Dynamic Brain Network Reconfiguration Following rTMS in Males with Cocaine Use Disorder

Chengjie Le¹Tianyu Hou²Yifan Zhu²Yaoyin Zhang²Jianjie Ling²Zixian Li²Benteng Sun³Ting Ma⁴Chenfei Ye^4*

• ¹School of Robotics and Advanced Manufacturing, Harbin Institute of Technology (Shenzhen), Shenzhen, China
• ²Department of Electronic and Information Engineering, Harbin Institute of Technology (Shenzhen), Shenzhen, China
• ³College of Science, Harbin Institute of Technology (Shenzhen), Shenzhen, China
• ⁴School of Biomedical Engineering, Harbin Institute of Technology (Shenzhen), Shenzhen, China

Cocaine use disorder (CUD) is characterized by cortico-striatal circuit dysregulation and high relapse rates, with repetitive transcranial magnetic stimulation (rTMS) emerging as a potential neuromodulatory intervention. This study investigates rTMS-induced dynamic brain network reconfigurations in 30 CUD patients using longitudinal resting-state fMRI from the SUDMEX-TMS cohort. Applying Leading Eigenvector Dynamics Analysis (LEiDA) to phase-locking states, we identified four metastable network configurations mapped to canonical resting-state networks. Post-rTMS analyses revealed selective modulation of visual network (VIS)-dominant states, showing increased duration and occupancy, alongside reduced self-transition probabilities in frontoparietal control network (FPCN) states after rTMS therapy. Temporal dynamics of these states correlated with subjective craving intensity: increased duration of the VIS-dominant state was associated with lower craving severity (CCQ-N)post-treatment. These findings suggest that increased VIS metastability strengthened bottom-up sensory gating that attenuates drug-cue salience through perceptual desensitization.Although FPCN-state self-transition decreased significantly following stimulation, it was not directly linked to craving improvement, indicating a potentially supportive but nonspecific role in perceptual recalibration.

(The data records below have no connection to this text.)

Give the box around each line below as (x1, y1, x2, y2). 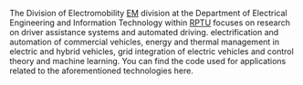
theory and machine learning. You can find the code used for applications (9, 56, 287, 66)
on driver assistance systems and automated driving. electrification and (9, 27, 279, 37)
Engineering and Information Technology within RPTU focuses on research (9, 17, 290, 28)
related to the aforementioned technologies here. (9, 65, 194, 76)
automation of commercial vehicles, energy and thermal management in (9, 36, 280, 47)
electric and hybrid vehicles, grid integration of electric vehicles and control (9, 46, 294, 57)
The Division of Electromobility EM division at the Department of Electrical (9, 8, 287, 18)
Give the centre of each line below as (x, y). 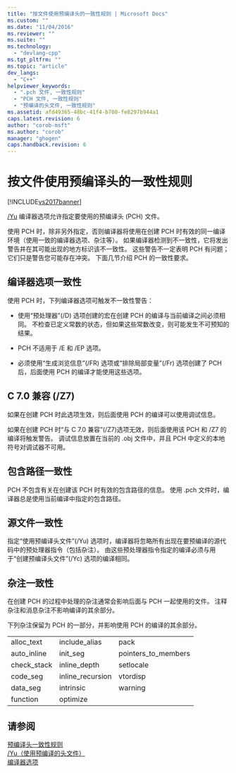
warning (132, 688)
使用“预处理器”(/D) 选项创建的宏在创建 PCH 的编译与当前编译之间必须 (118, 315)
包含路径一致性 (40, 472)
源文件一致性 (35, 522)
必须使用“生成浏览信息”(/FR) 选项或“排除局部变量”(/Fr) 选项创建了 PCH (119, 363)
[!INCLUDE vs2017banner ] (45, 202)
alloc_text (27, 642)
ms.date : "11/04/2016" (41, 27)
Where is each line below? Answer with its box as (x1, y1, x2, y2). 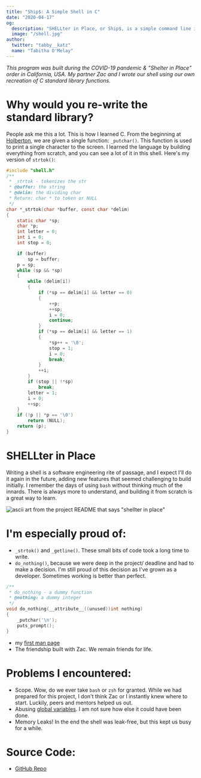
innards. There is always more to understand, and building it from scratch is (6, 488, 193, 495)
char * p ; (17, 223, 39, 229)
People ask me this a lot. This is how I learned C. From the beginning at (6, 130, 181, 138)
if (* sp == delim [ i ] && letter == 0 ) (38, 290, 133, 296)
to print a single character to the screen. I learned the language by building (6, 143, 190, 150)
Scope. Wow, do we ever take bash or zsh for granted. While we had (14, 686, 182, 694)
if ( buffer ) (17, 250, 47, 256)
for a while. (14, 724, 43, 731)
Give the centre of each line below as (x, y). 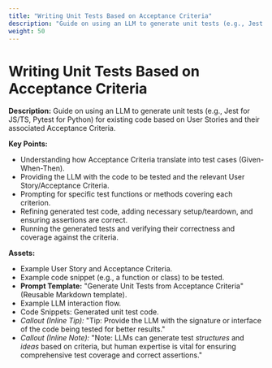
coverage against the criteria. (69, 237)
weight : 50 (27, 31)
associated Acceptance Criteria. (62, 128)
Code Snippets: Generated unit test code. (90, 312)
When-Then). (42, 168)
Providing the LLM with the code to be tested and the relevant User (132, 177)
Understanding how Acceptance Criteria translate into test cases (128, 160)
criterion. (35, 203)
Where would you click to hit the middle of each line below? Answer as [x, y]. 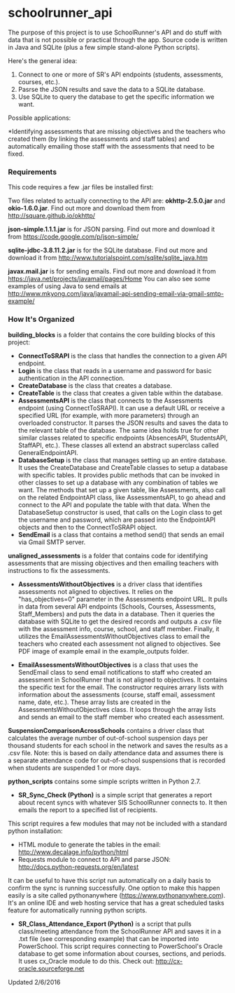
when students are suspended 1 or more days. [74, 768]
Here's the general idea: [43, 60]
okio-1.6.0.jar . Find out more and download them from [87, 208]
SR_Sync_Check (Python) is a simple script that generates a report [115, 795]
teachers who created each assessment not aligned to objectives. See [119, 644]
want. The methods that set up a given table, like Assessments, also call [122, 489]
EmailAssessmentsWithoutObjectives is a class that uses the [108, 665]
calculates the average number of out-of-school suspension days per [108, 738]
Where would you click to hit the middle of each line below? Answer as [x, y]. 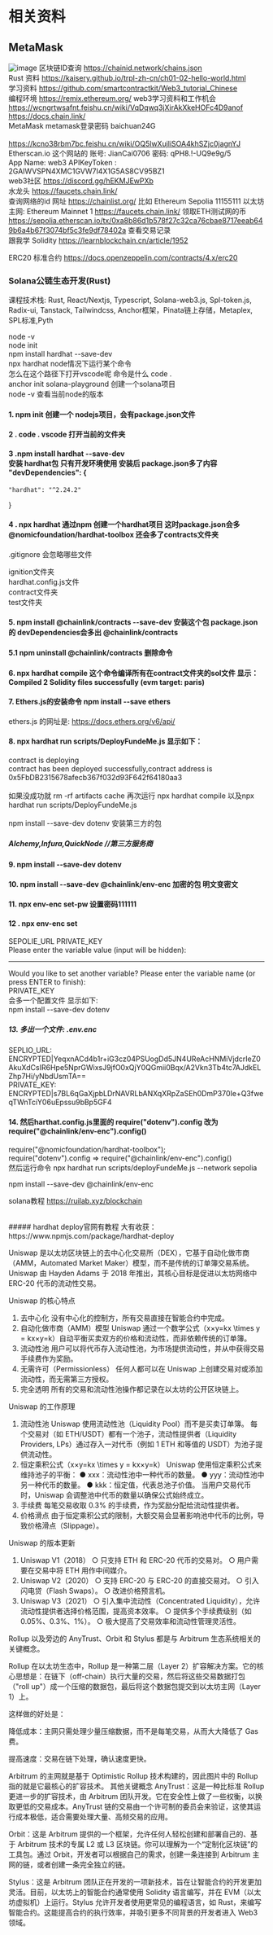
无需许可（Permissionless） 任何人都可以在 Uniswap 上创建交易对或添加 [141, 1368]
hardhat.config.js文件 [44, 581]
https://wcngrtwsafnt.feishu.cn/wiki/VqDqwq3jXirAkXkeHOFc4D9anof [126, 107]
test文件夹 [26, 602]
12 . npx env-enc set [43, 923]
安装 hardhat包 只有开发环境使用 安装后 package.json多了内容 [113, 463]
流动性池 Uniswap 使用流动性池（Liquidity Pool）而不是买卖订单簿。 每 [139, 1424]
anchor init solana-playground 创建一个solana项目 [92, 384]
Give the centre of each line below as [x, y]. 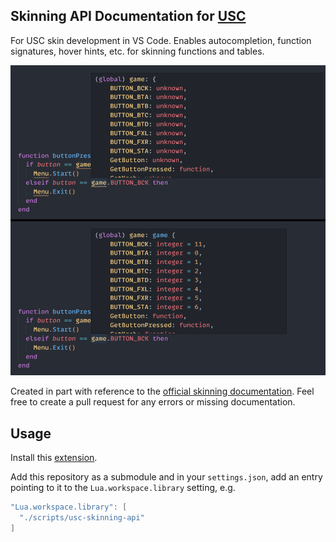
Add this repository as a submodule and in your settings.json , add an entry [166, 477]
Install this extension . [54, 458]
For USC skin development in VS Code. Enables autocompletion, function [161, 40]
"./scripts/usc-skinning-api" [82, 517]
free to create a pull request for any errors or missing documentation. [153, 402]
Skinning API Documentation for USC [128, 16]
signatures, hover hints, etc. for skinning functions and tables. [137, 51]
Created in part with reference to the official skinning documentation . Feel [162, 391]
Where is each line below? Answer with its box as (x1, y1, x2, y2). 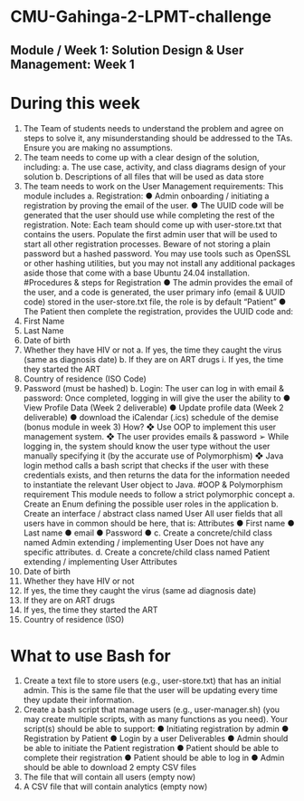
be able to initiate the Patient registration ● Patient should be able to (23, 743, 280, 754)
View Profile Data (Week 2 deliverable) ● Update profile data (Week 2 (23, 401, 284, 413)
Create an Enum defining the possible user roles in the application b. (23, 498, 279, 509)
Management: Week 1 (10, 56, 135, 72)
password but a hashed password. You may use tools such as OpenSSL (23, 247, 291, 259)
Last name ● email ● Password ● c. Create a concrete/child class (23, 527, 272, 538)
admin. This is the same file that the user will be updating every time (23, 685, 279, 696)
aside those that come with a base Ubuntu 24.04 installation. (23, 267, 250, 278)
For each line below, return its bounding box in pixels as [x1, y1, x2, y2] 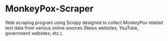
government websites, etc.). [5, 30, 63, 36]
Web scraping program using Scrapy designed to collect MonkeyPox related [5, 19, 163, 25]
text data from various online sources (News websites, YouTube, [5, 24, 139, 30]
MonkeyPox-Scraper [5, 3, 94, 14]
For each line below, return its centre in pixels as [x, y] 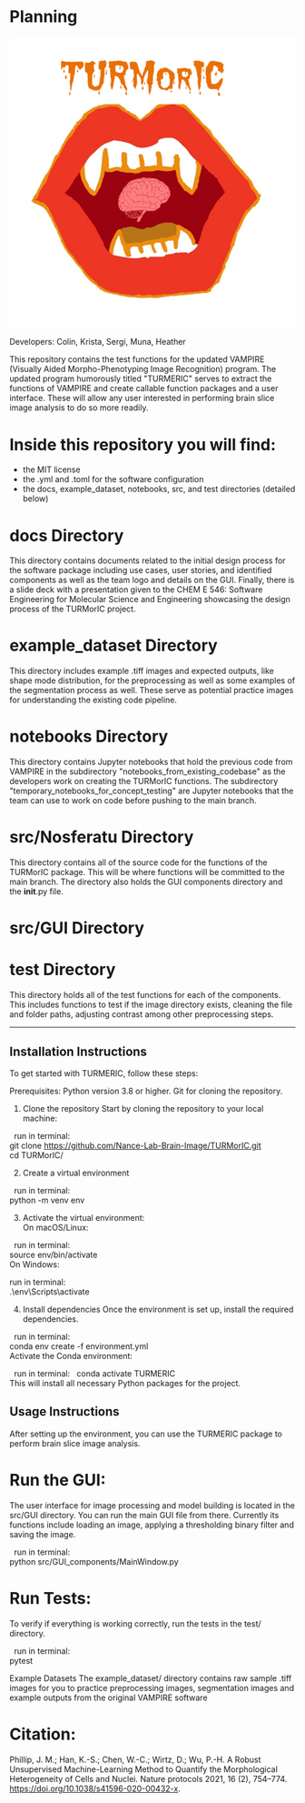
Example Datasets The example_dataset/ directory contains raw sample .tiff [151, 1678]
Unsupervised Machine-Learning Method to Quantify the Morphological [144, 1769]
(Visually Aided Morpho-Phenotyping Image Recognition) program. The [143, 369]
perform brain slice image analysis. [75, 1443]
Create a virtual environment [76, 1173]
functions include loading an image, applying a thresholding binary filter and [152, 1525]
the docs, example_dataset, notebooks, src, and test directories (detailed [159, 489]
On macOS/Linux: [55, 1228]
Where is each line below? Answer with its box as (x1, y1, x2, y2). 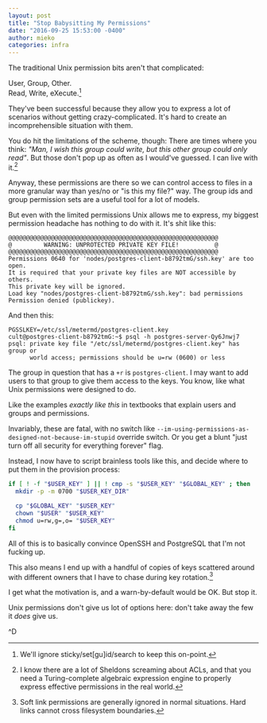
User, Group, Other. (8, 79, 72, 88)
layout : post (8, 11, 52, 20)
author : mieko (8, 33, 56, 42)
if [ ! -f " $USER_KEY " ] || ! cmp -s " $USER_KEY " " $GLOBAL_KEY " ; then (8, 480, 251, 488)
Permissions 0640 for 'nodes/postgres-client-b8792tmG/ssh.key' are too (8, 255, 254, 263)
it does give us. (8, 612, 58, 621)
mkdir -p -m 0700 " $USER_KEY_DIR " (15, 488, 130, 496)
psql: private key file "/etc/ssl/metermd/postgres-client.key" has (8, 340, 240, 348)
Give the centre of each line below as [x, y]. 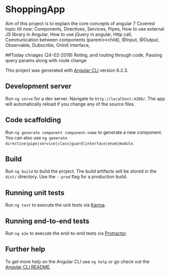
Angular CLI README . [28, 267]
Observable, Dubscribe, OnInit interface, [48, 45]
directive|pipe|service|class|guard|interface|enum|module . [70, 143]
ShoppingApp [35, 9]
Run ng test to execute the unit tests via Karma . [55, 205]
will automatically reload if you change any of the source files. [70, 104]
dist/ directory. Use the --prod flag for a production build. [66, 177]
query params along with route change [46, 60]
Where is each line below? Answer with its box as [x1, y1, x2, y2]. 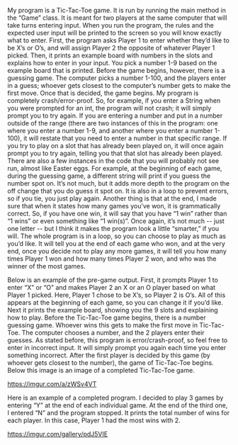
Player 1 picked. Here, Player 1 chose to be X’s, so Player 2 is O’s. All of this [7, 291, 226, 299]
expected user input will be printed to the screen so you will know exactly [7, 28, 222, 37]
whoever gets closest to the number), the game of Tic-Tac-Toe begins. [7, 359, 214, 367]
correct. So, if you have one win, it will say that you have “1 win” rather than [7, 209, 227, 218]
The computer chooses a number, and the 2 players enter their [21, 329, 205, 337]
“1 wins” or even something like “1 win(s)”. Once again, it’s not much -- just [7, 217, 225, 225]
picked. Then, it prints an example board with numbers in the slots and [7, 51, 213, 60]
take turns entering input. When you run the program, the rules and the [7, 21, 214, 29]
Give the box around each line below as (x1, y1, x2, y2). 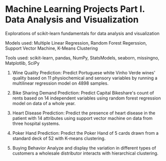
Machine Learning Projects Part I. (5, 3, 145, 15)
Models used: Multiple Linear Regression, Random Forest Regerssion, (5, 40, 147, 46)
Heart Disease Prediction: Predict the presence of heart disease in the (12, 110, 156, 116)
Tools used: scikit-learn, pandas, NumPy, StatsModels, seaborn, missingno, (5, 54, 160, 60)
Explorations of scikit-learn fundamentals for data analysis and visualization (5, 30, 160, 36)
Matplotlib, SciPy (5, 60, 40, 66)
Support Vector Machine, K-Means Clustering (5, 45, 98, 51)
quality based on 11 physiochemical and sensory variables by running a (12, 75, 158, 81)
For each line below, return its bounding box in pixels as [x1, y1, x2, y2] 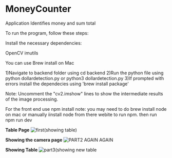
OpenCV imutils [5, 50, 39, 56]
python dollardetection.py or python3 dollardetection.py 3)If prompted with [5, 75, 164, 81]
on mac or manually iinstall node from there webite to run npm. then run [5, 111, 157, 117]
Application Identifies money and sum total [5, 20, 96, 26]
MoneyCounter [5, 3, 71, 15]
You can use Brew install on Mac [5, 60, 74, 66]
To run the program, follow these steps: [5, 30, 89, 36]
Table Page [5, 127, 30, 133]
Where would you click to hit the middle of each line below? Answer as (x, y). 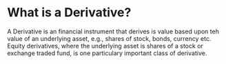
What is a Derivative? (69, 13)
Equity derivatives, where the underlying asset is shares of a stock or (105, 46)
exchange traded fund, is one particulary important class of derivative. (107, 53)
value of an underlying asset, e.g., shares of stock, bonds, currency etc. (109, 38)
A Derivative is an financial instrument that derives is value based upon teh (113, 31)
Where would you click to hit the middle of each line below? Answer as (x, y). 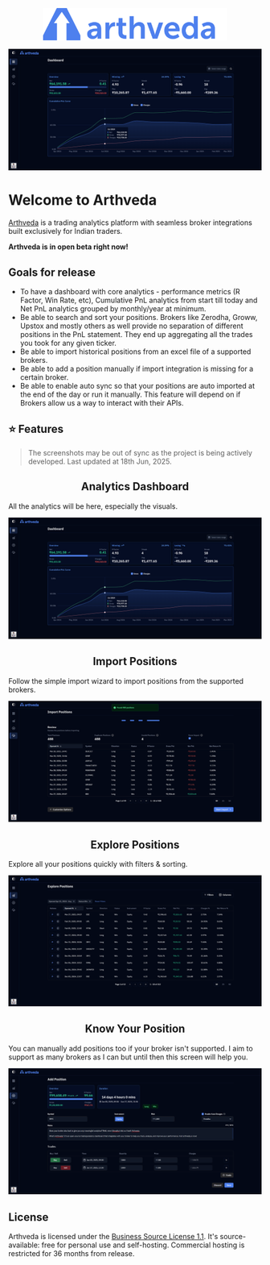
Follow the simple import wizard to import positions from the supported (126, 680)
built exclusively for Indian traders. (65, 231)
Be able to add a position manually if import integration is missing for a (137, 368)
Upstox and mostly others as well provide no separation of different (131, 326)
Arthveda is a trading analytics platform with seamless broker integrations (131, 223)
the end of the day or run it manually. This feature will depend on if (130, 394)
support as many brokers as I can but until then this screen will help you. (128, 1057)
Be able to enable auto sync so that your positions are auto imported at (137, 385)
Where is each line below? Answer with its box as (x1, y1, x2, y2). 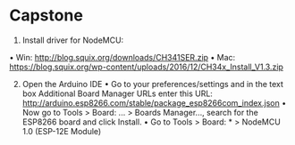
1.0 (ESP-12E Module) (21, 125, 102, 136)
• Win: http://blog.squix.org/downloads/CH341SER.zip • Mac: (9, 52, 236, 62)
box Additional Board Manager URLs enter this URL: (21, 88, 213, 99)
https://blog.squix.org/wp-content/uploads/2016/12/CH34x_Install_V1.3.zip (9, 61, 284, 72)
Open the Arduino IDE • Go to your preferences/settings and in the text (21, 78, 284, 89)
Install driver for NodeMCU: (21, 35, 124, 45)
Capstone (9, 5, 83, 26)
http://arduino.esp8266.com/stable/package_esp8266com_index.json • (21, 97, 287, 108)
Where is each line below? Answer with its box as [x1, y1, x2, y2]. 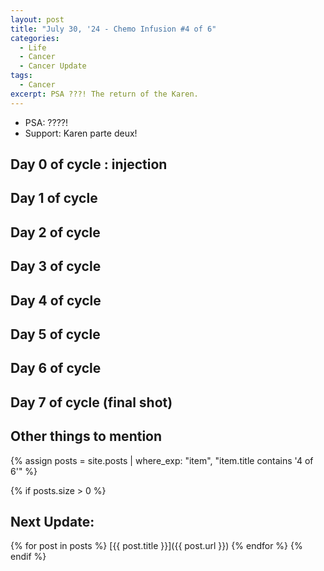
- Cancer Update [19, 61, 87, 71]
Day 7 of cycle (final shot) [10, 394, 173, 411]
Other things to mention [10, 428, 163, 445]
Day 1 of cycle [10, 190, 98, 207]
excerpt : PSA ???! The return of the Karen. [10, 89, 199, 99]
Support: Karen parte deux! [24, 127, 138, 139]
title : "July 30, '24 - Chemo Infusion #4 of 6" [10, 24, 217, 34]
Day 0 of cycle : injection [10, 156, 168, 173]
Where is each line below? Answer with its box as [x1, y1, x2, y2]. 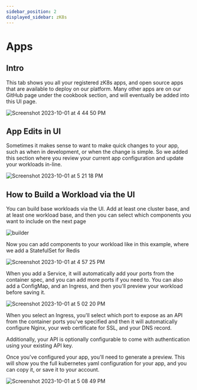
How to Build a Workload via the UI [6, 189, 136, 199]
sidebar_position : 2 [6, 8, 57, 15]
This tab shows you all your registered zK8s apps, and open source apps [6, 79, 183, 86]
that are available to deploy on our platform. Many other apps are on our [6, 85, 181, 92]
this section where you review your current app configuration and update [6, 154, 184, 162]
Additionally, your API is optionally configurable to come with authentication [6, 336, 190, 343]
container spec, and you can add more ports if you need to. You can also [6, 276, 183, 283]
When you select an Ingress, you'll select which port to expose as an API [6, 312, 183, 319]
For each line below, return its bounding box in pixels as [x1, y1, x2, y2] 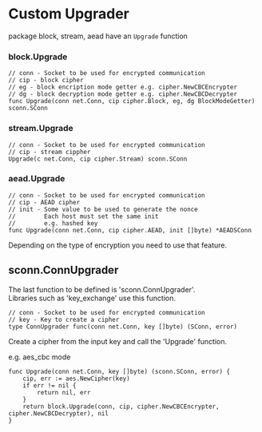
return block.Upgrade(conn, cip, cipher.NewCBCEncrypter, [22, 402, 220, 410]
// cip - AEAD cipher [8, 198, 81, 206]
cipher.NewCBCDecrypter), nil [8, 409, 109, 418]
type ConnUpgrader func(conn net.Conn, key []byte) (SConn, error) [8, 323, 238, 331]
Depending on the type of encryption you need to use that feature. [8, 240, 228, 250]
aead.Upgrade [8, 173, 65, 184]
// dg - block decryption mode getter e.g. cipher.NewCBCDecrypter [8, 90, 238, 98]
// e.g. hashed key [8, 219, 98, 228]
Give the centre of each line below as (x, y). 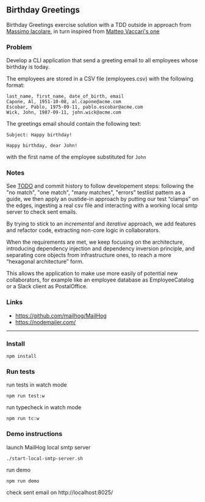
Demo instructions (34, 434)
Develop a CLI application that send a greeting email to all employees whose (102, 60)
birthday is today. (28, 67)
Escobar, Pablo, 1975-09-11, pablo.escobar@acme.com (75, 107)
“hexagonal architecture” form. (45, 261)
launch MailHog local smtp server (49, 447)
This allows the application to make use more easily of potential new (92, 274)
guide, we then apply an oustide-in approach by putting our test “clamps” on (103, 199)
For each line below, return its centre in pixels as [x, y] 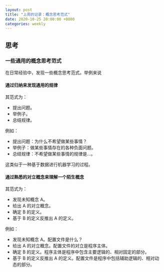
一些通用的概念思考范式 [33, 60]
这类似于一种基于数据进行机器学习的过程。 [49, 164]
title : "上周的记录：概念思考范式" [38, 14]
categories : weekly [25, 24]
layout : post [19, 10]
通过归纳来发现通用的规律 [31, 85]
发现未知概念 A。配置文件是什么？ [47, 239]
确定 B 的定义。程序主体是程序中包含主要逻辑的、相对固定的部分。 [81, 252]
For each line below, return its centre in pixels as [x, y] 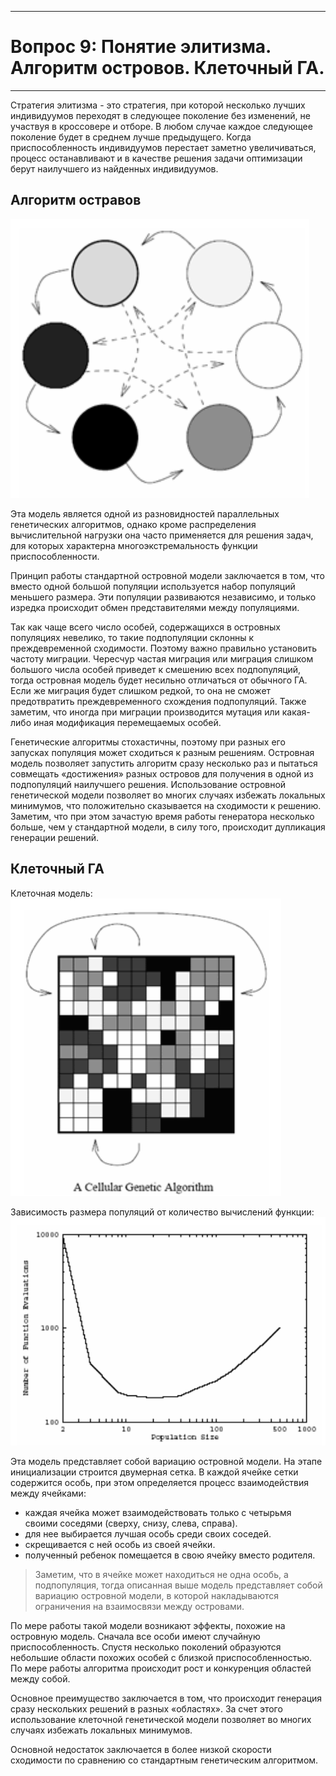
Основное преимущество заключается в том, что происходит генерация [166, 1698]
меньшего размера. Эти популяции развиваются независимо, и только [163, 597]
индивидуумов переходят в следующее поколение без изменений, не [160, 115]
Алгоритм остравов [76, 200]
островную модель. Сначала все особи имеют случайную [135, 1636]
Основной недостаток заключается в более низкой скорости [141, 1749]
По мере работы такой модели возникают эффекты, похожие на [148, 1625]
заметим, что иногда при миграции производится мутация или [145, 712]
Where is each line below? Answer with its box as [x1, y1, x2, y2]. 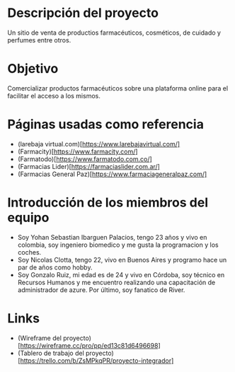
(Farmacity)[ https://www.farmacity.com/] [17, 147, 138, 156]
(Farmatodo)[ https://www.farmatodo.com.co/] [17, 154, 152, 163]
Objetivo [7, 61, 59, 77]
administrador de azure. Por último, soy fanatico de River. [17, 285, 185, 294]
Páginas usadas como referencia [7, 117, 204, 132]
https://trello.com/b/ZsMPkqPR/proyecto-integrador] [20, 356, 174, 365]
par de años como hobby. [17, 263, 93, 272]
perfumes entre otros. [7, 35, 71, 44]
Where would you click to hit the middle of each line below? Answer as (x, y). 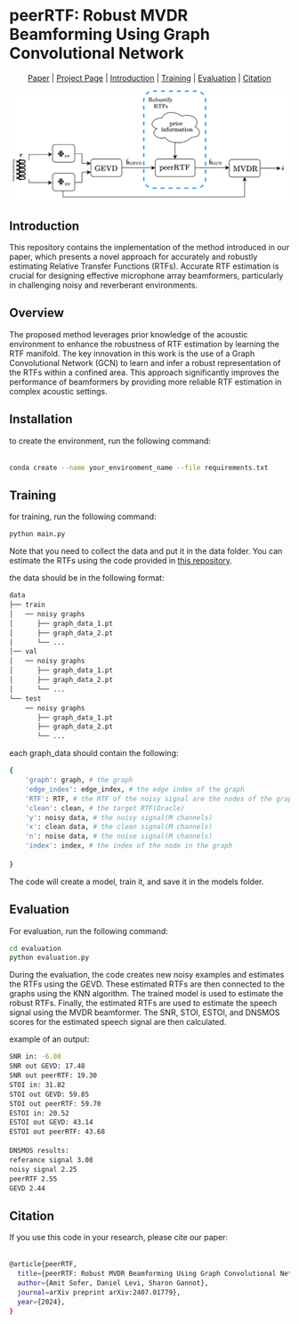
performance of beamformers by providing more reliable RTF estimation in (145, 382)
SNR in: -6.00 (36, 1057)
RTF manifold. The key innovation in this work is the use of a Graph (132, 353)
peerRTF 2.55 (33, 1179)
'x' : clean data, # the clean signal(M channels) (119, 827)
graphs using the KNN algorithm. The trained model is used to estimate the (146, 994)
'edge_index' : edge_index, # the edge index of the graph (135, 789)
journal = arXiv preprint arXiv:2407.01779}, (99, 1292)
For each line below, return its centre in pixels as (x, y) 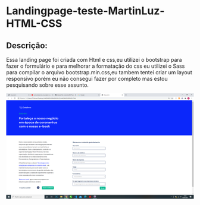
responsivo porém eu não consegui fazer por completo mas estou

Together, these dynamic markers highlight the relevance of network-level flexibility in mediating rTMS treatment efficacy for cocaine addiction. By establishing dynamic network state reconfiguration as a mechanism linking rTMS to symptom evolution, this work provides a framework for optimizing neuromodulation protocols and developing neurodynamics-dependent biomarkers in addiction therapeutics.